Supplied material Block Start

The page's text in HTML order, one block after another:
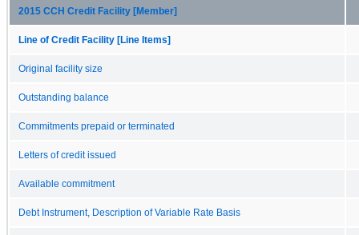
2015 CCH Credit Facility [Member]
Line of Credit Facility [Line Items]
Original facility size
Outstanding balance
Commitments prepaid or terminated
Letters of credit issued
Available commitment
Debt Instrument, Description of Variable Rate Basis
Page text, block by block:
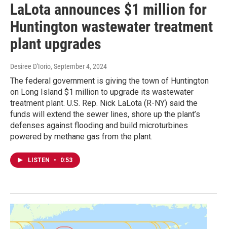
LaLota announces $1 million for
Huntington wastewater treatment
plant upgrades
Desiree D'Iorio, September 4, 2024
The federal government is giving the town of Huntington
on Long Island $1 million to upgrade its wastewater
treatment plant. U.S. Rep. Nick LaLota (R-NY) said the
funds will extend the sewer lines, shore up the plant’s
defenses against flooding and build microturbines
powered by methane gas from the plant.
LISTEN • 0:53
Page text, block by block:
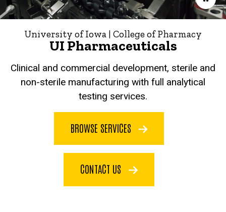
University of Iowa | College of Pharmacy
UI Pharmaceuticals
Clinical and commercial development, sterile and
non-sterile manufacturing with full analytical
testing services.
BROWSE SERVICES
CONTACT US
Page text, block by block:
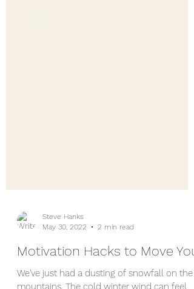
May 30, 2022
2 min read
Motivation Hacks to Move You
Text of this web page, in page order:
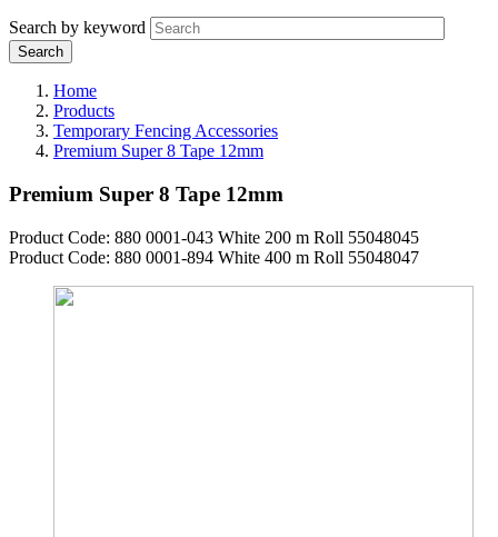
Search by keyword
Home
Products
Temporary Fencing Accessories
Premium Super 8 Tape 12mm
Premium Super 8 Tape 12mm
Product Code: 880 0001-043 White 200 m Roll 55048045
Product Code: 880 0001-894 White 400 m Roll 55048047
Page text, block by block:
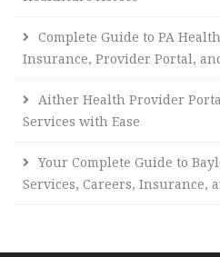
Complete Guide to PA
Insurance, Provider Portal,
Aither Health Provider
Services with Ease
Your Complete Guide to
Services, Careers, Insurance,
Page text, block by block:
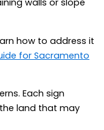
how to address it
for Sacramento
Each sign
land that may
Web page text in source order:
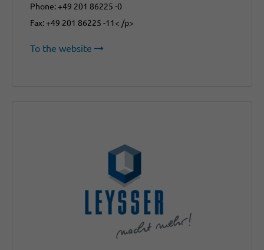
Phone: +49 201 86225 -0
Fax: +49 201 86225 -11< /p>
To the website
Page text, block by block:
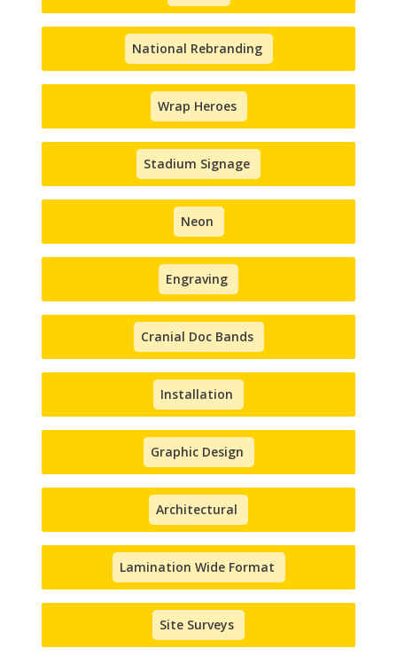
National Rebranding
Wrap Heroes
Stadium Signage
Neon
Engraving
Cranial Doc Bands
Installation
Graphic Design
Architectural
Lamination Wide Format
Site Surveys
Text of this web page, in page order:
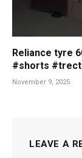
Reliance tyre
#shorts
November 9, 2025
LEAVE A
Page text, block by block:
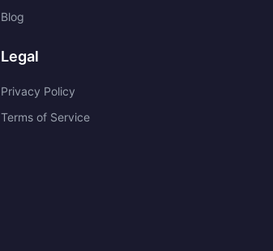
Blog
Legal
Privacy Policy
Terms of Service
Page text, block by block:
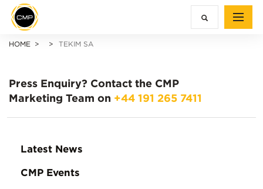
HOME TEKIM SA
Press Enquiry? Contact the CMP
Marketing Team on +44 191 265 7411
Latest News
CMP Events
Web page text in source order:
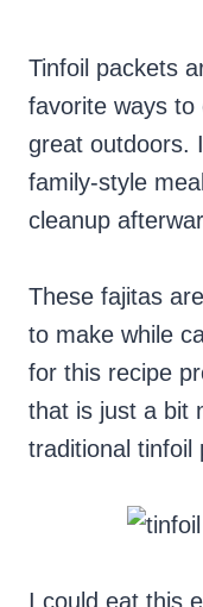
Tinfoil packets
favorite ways to
great outdoors.
family-style
cleanup
These fajitas
to make while
for this recipe
that is just a bit
traditional tinfoil
I could eat this
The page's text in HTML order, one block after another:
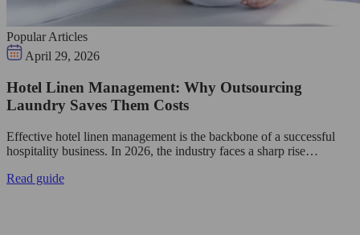
Popular Articles
April 29, 2026
Hotel Linen Management: Why Outsourcing
Laundry Saves Them Costs
Effective hotel linen management is the backbone of a successful
hospitality business. In 2026, the industry faces a sharp rise…
Read guide
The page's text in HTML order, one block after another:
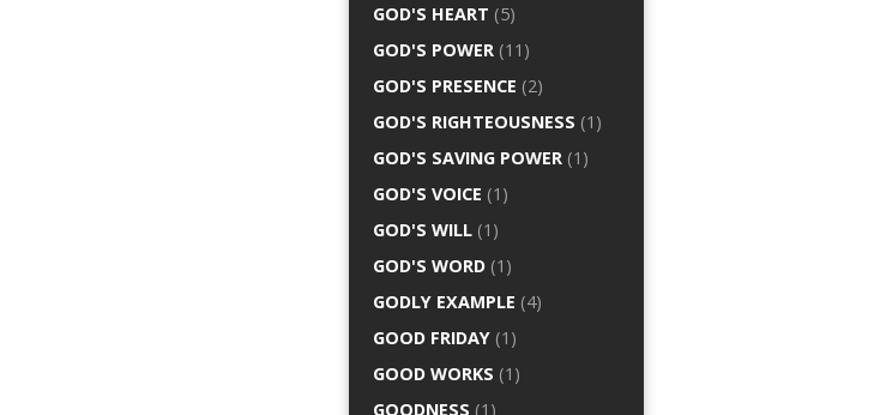
GOD'S HEART (5)
GOD'S POWER (11)
GOD'S PRESENCE (2)
GOD'S RIGHTEOUSNESS (1)
GOD'S SAVING POWER (1)
GOD'S VOICE (1)
GOD'S WILL (1)
GOD'S WORD (1)
GODLY EXAMPLE (4)
GOOD FRIDAY (1)
GOOD WORKS (1)
GOODNESS (1)
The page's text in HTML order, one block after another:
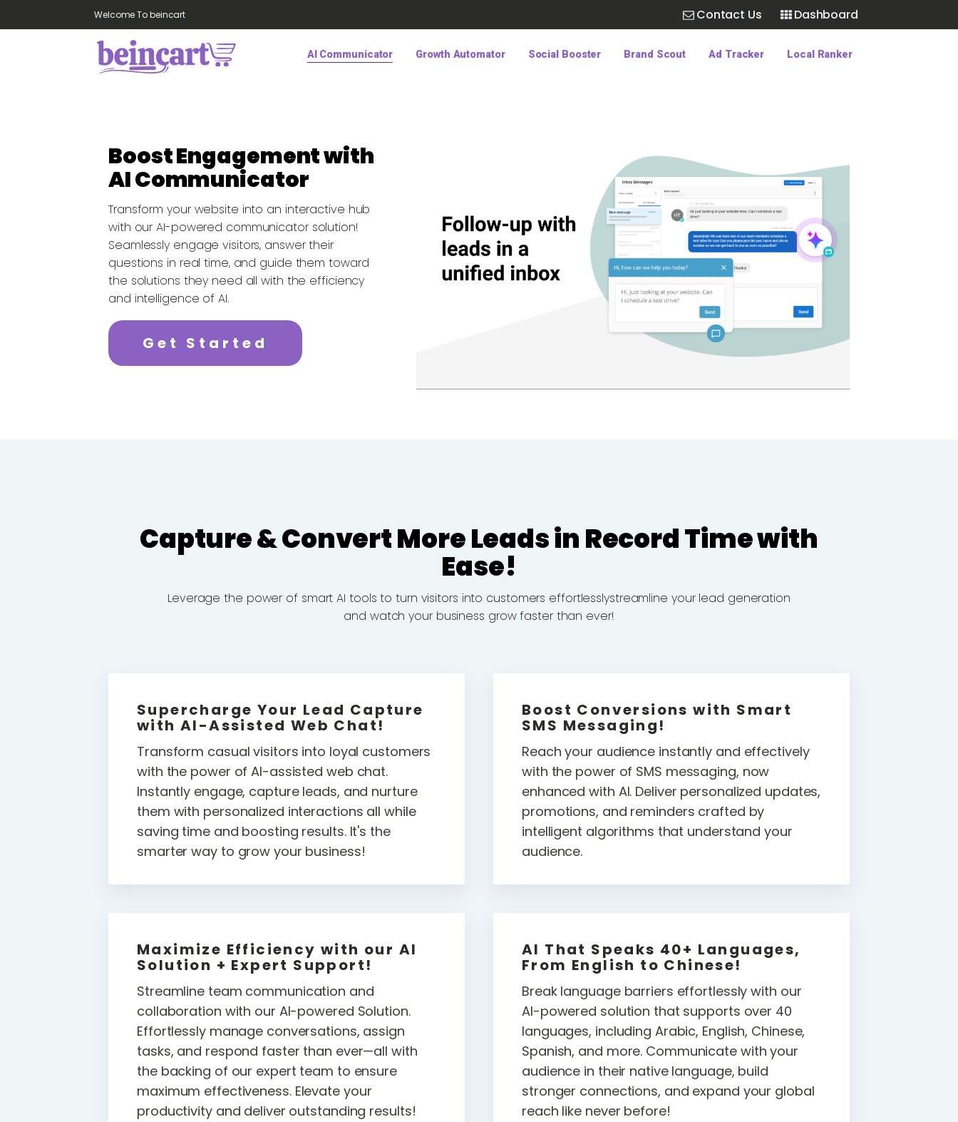
Welcome To beincart Contact Us Dashboard
AI Communicator Growth Automator Social Booster Brand Scout Ad Tracker Local Ranker
Boost Engagement with
AI Communicator
Transform your website into an interactive hub
with our AI-powered communicator solution!
Seamlessly engage visitors, answer their
questions in real time, and guide them toward
the solutions they need all with the efficiency
and intelligence of AI.
Get Started
Capture & Convert More Leads in Record Time with
Ease!
Leverage the power of smart AI tools to turn visitors into customers effortlesslystreamline your lead generation
and watch your business grow faster than ever!
Supercharge Your Lead Capture
with AI-Assisted Web Chat!
Transform casual visitors into loyal customers
with the power of AI-assisted web chat.
Instantly engage, capture leads, and nurture
them with personalized interactions all while
saving time and boosting results. It's the
smarter way to grow your business!
Boost Conversions with Smart
SMS Messaging!
Reach your audience instantly and effectively
with the power of SMS messaging, now
enhanced with AI. Deliver personalized updates,
promotions, and reminders crafted by
intelligent algorithms that understand your
audience.
Maximize Efficiency with our AI
Solution + Expert Support!
Streamline team communication and
collaboration with our AI-powered Solution.
Effortlessly manage conversations, assign
tasks, and respond faster than ever—all with
the backing of our expert team to ensure
maximum effectiveness. Elevate your
productivity and deliver outstanding results!
AI That Speaks 40+ Languages,
From English to Chinese!
Break language barriers effortlessly with our
AI-powered solution that supports over 40
languages, including Arabic, English, Chinese,
Spanish, and more. Communicate with your
audience in their native language, build
stronger connections, and expand your global
reach like never before!
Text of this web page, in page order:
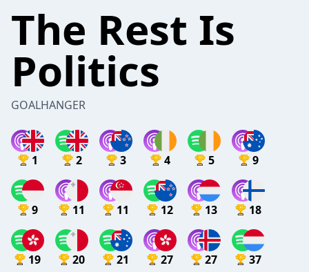
The Rest Is
Politics
GOALHANGER
1 2 3 4 5 9
9 11 11 12 13 18
19 20 21 27 27 37

Supplied material Block End

Since the pictures don't belong in the copy, copy only the rest of the entries above exactly.

### Answer area
The page's text in HTML order, one block after another:
2015 CCH Credit Facility [Member]
Line of Credit Facility [Line Items]
Original facility size
Outstanding balance
Commitments prepaid or terminated
Letters of credit issued
Available commitment
Debt Instrument, Description of Variable Rate Basis
Page text, block by block:
LaLota announces $1 million for
Huntington wastewater treatment
plant upgrades
Desiree D'Iorio, September 4, 2024
The federal government is giving the town of Huntington
on Long Island $1 million to upgrade its wastewater
treatment plant. U.S. Rep. Nick LaLota (R-NY) said the
funds will extend the sewer lines, shore up the plant’s
defenses against flooding and build microturbines
powered by methane gas from the plant.
LISTEN • 0:53
Page text, block by block:
University of Iowa | College of Pharmacy
UI Pharmaceuticals
Clinical and commercial development, sterile and
non-sterile manufacturing with full analytical
testing services.
BROWSE SERVICES
CONTACT US
Page text, block by block:
May 30, 2022
2 min read
Motivation Hacks to Move You
Text of this web page, in page order:
Search by keyword
Home
Products
Temporary Fencing Accessories
Premium Super 8 Tape 12mm
Premium Super 8 Tape 12mm
Product Code: 880 0001-043 White 200 m Roll 55048045
Product Code: 880 0001-894 White 400 m Roll 55048047
Page text, block by block:
Complete Guide to PA
Insurance, Provider Portal,
Aither Health Provider
Services with Ease
Your Complete Guide to
Services, Careers, Insurance,
Page text, block by block:
how to address it
for Sacramento
Each sign
land that may
Web page text in source order:
Phone: +49 201 86225 -0
Fax: +49 201 86225 -11< /p>
To the website
Page text, block by block:
National Rebranding
Wrap Heroes
Stadium Signage
Neon
Engraving
Cranial Doc Bands
Installation
Graphic Design
Architectural
Lamination Wide Format
Site Surveys
Text of this web page, in page order:
Reliance tyre
#shorts
November 9, 2025
LEAVE A
Page text, block by block:
Blog
Legal
Privacy Policy
Terms of Service
Page text, block by block:
HOME TEKIM SA
Press Enquiry? Contact the CMP
Marketing Team on +44 191 265 7411
Latest News
CMP Events
Web page text in source order:
Tinfoil packets
favorite ways to
great outdoors.
family-style
cleanup
These fajitas
to make while
for this recipe
that is just a bit
traditional tinfoil
I could eat this
The page's text in HTML order, one block after another:
Popular Articles
April 29, 2026
Hotel Linen Management: Why Outsourcing
Laundry Saves Them Costs
Effective hotel linen management is the backbone of a successful
hospitality business. In 2026, the industry faces a sharp rise…
Read guide
The page's text in HTML order, one block after another:
GOD'S HEART (5)
GOD'S POWER (11)
GOD'S PRESENCE (2)
GOD'S RIGHTEOUSNESS (1)
GOD'S SAVING POWER (1)
GOD'S VOICE (1)
GOD'S WILL (1)
GOD'S WORD (1)
GODLY EXAMPLE (4)
GOOD FRIDAY (1)
GOOD WORKS (1)
GOODNESS (1)
The page's text in HTML order, one block after another:
Welcome To beincart Contact Us Dashboard
AI Communicator Growth Automator Social Booster Brand Scout Ad Tracker Local Ranker
Boost Engagement with
AI Communicator
Transform your website into an interactive hub
with our AI-powered communicator solution!
Seamlessly engage visitors, answer their
questions in real time, and guide them toward
the solutions they need all with the efficiency
and intelligence of AI.
Get Started
Capture & Convert More Leads in Record Time with
Ease!
Leverage the power of smart AI tools to turn visitors into customers effortlesslystreamline your lead generation
and watch your business grow faster than ever!
Supercharge Your Lead Capture
with AI-Assisted Web Chat!
Transform casual visitors into loyal customers
with the power of AI-assisted web chat.
Instantly engage, capture leads, and nurture
them with personalized interactions all while
saving time and boosting results. It's the
smarter way to grow your business!
Boost Conversions with Smart
SMS Messaging!
Reach your audience instantly and effectively
with the power of SMS messaging, now
enhanced with AI. Deliver personalized updates,
promotions, and reminders crafted by
intelligent algorithms that understand your
audience.
Maximize Efficiency with our AI
Solution + Expert Support!
Streamline team communication and
collaboration with our AI-powered Solution.
Effortlessly manage conversations, assign
tasks, and respond faster than ever—all with
the backing of our expert team to ensure
maximum effectiveness. Elevate your
productivity and deliver outstanding results!
AI That Speaks 40+ Languages,
From English to Chinese!
Break language barriers effortlessly with our
AI-powered solution that supports over 40
languages, including Arabic, English, Chinese,
Spanish, and more. Communicate with your
audience in their native language, build
stronger connections, and expand your global
reach like never before!
Text of this web page, in page order:
The Rest Is
Politics
GOALHANGER
1 2 3 4 5 9
9 11 11 12 13 18
19 20 21 27 27 37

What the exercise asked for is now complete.